In bestimmten Fällen, und ich versteh nicht wann, wirft mir diese Anweisung in Zeile 2 eine NoSuchElementException. Wie kann das sein?  :bahnhof: 

Ach ja, die Funktion die in treeSet rumfuscht, ändert nicht das Kriterium der Elemente, nach dem ich den TreeSet sortiert habe.

Bin für jeden Hinweis dankbar.

Beste Grüße
Biesterfeld


----------



## Biesterfeld (6. Apr 2005)

Hej,

Vermutung: Wenn ich das erste Element aus dem TreeSet lösche gibt er mir nicht das nächst erste aus, sondern wirft die Exception, oder?

Also langsam beginne ich an der Collection-API zu zweifeln...

However
Beste grüße
Biesterfeld


----------



## bygones (6. Apr 2005)

first löscht nicht das element - sondern gibt es einfach zurück..

überprüf lieber nochmal deine Methode die was mit dem Set macht....

einfaches iterieren mit element holen und löschen läuft ohne probleme


----------



## Biesterfeld (6. Apr 2005)

Hej,

das first() das Element nicht löscht war mir schon klar, ich dachte nur, dass wenn das originär erste Element gelöscht wurde, dann first() ne Exception wirft, is aber auch nicht der Fall, wie ich inzwischen festgetsellt habe.

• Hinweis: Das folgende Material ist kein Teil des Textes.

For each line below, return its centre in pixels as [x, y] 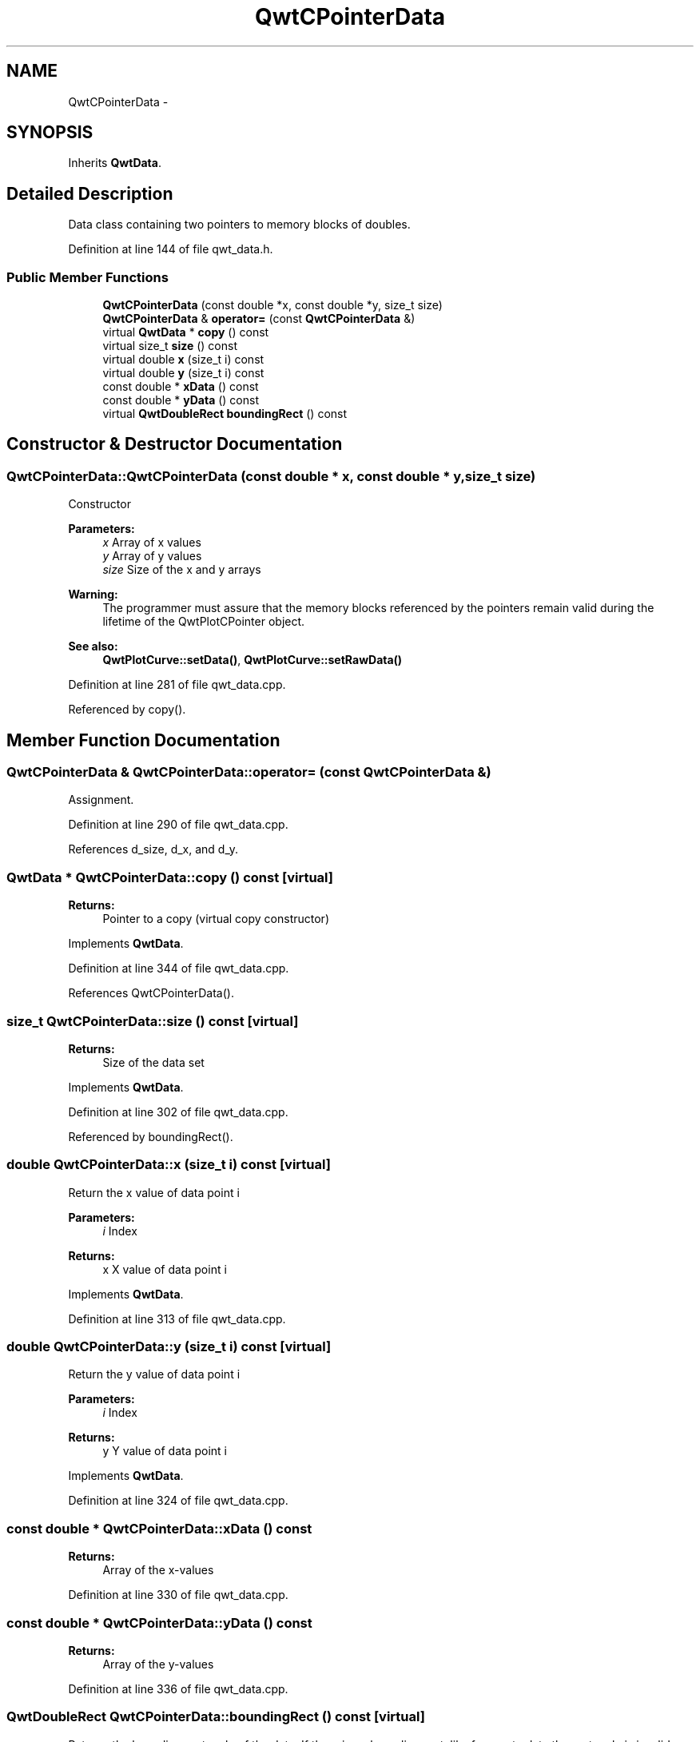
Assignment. [101, 800]
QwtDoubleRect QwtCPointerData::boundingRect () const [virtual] [216, 1717]
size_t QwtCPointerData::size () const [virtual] [153, 1021]
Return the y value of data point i [154, 1374]
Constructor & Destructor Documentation [175, 444]
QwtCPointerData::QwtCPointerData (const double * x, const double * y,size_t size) [271, 476]
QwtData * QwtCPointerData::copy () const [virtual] [170, 877]
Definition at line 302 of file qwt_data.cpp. [178, 1112]
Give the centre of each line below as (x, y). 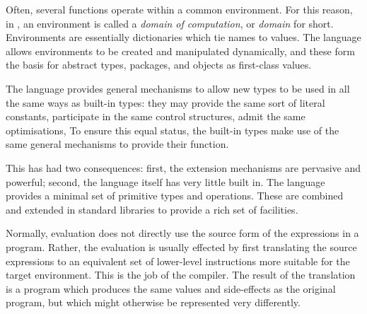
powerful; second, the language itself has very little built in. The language (165, 181)
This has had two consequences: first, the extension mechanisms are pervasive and (183, 167)
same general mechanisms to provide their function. (117, 144)
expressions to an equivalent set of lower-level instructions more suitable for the (178, 261)
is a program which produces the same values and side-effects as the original (171, 288)
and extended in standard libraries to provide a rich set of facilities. (152, 209)
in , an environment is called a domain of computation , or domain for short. (170, 23)
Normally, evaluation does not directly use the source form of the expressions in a (182, 233)
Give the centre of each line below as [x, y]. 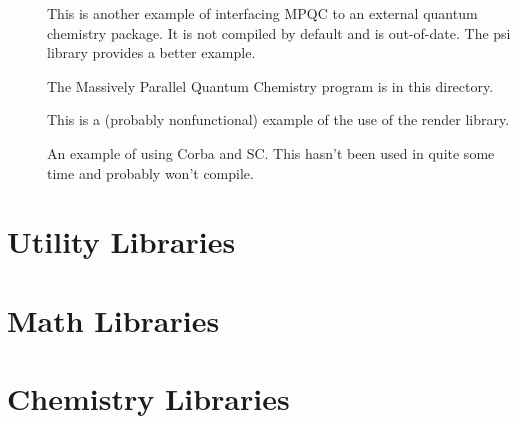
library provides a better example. [151, 52]
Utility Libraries [121, 241]
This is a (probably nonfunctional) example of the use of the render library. [278, 119]
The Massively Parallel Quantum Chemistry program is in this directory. [270, 85]
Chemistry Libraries [148, 398]
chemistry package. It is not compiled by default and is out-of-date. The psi [279, 32]
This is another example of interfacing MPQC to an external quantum [262, 13]
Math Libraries [113, 319]
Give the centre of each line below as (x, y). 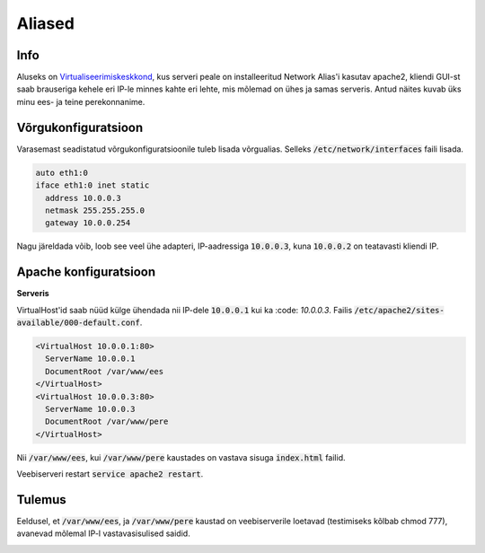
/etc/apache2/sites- (399, 310)
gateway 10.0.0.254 (88, 223)
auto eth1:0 (62, 172)
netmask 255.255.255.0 (95, 210)
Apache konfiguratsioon (86, 272)
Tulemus (41, 500)
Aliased (46, 23)
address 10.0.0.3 (83, 198)
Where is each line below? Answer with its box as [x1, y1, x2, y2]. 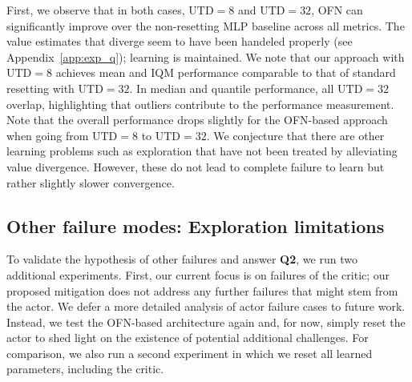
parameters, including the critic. [6, 360, 164, 377]
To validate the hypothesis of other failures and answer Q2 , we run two [6, 251, 357, 267]
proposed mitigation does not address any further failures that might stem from [6, 282, 398, 299]
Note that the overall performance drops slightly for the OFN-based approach [6, 111, 388, 128]
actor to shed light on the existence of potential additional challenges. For [6, 329, 369, 346]
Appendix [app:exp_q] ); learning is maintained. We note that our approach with [6, 48, 405, 65]
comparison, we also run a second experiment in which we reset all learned [6, 344, 373, 361]
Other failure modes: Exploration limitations [6, 213, 385, 238]
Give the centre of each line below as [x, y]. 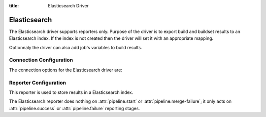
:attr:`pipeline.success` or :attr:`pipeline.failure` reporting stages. [75, 108]
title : [14, 6]
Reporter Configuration [38, 83]
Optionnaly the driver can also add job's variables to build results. [76, 47]
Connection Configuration [41, 60]
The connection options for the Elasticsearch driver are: [66, 70]
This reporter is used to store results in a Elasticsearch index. [71, 92]
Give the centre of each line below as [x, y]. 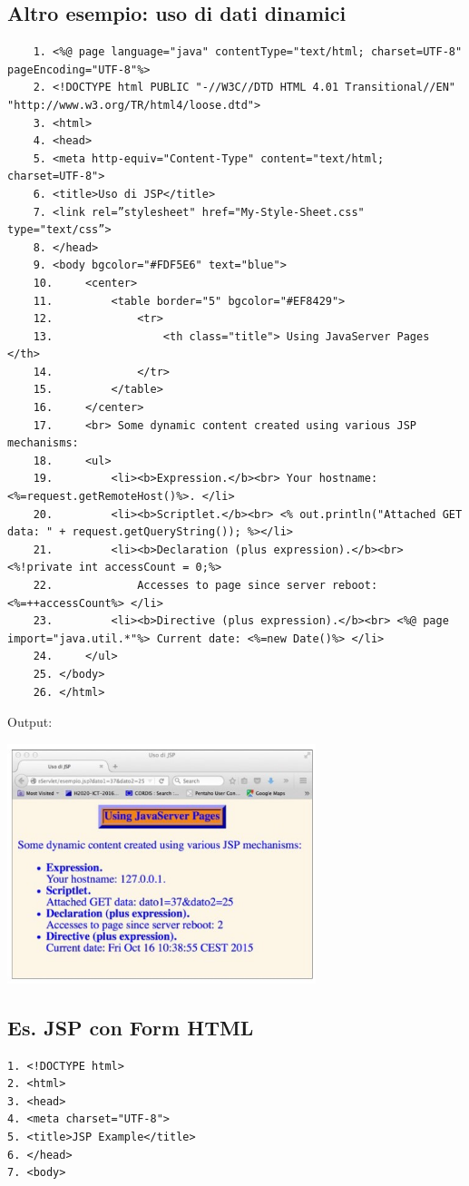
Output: [30, 722]
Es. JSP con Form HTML [131, 1027]
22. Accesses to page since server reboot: [205, 586]
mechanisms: [43, 443]
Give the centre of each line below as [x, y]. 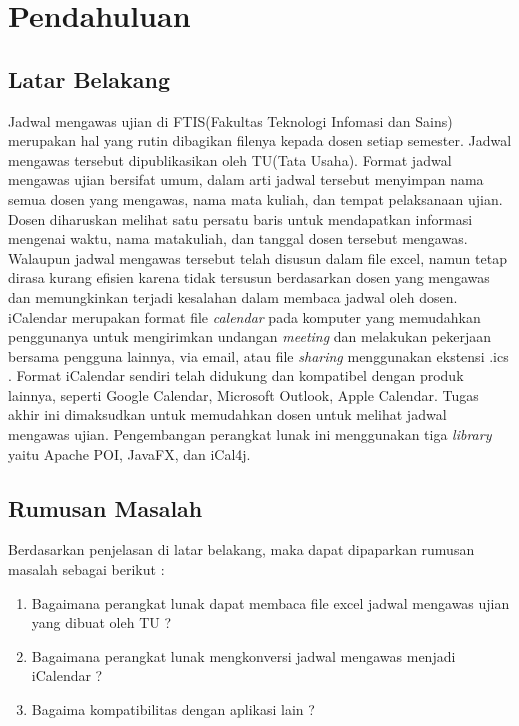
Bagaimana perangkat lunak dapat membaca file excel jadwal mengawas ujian [270, 602]
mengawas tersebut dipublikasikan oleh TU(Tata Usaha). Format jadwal [230, 159]
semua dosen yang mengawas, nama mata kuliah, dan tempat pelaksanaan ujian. [255, 198]
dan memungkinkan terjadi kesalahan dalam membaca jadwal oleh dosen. [233, 296]
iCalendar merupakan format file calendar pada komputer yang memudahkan [244, 316]
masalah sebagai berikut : [86, 569]
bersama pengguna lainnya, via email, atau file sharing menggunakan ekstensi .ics [258, 355]
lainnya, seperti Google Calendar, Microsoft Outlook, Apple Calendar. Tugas [243, 394]
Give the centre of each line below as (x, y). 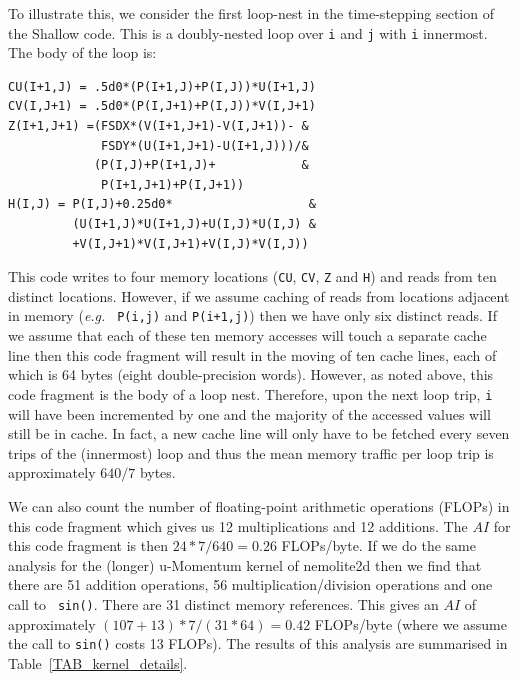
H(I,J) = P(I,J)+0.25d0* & (162, 204)
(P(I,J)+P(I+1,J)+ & (201, 165)
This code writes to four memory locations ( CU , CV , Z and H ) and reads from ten (252, 276)
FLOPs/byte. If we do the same (378, 545)
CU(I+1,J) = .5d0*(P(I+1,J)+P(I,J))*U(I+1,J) (162, 86)
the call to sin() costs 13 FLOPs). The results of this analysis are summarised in (258, 643)
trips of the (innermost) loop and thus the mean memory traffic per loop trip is (251, 452)
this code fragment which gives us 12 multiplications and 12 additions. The (238, 525)
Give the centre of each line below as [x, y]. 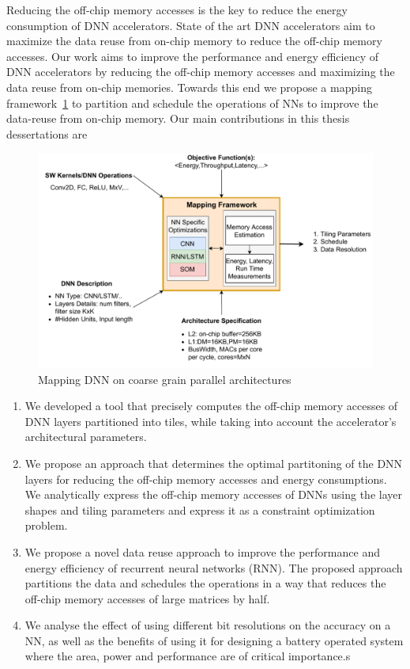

Dann versteh ichs aber wirklich nicht, weil wie gesagt, auch wenn meine Funktion in dem Set rumfuscht, es muss doch trotzdem immer ein erste Element geben solange (! TreeSet.isEmpty() ) ist. Und der Aufruf von first() erfolgt ja unmittelbar nach dem Test ob das Set leer ist.

Beste Grüße
Biesterfeld


----------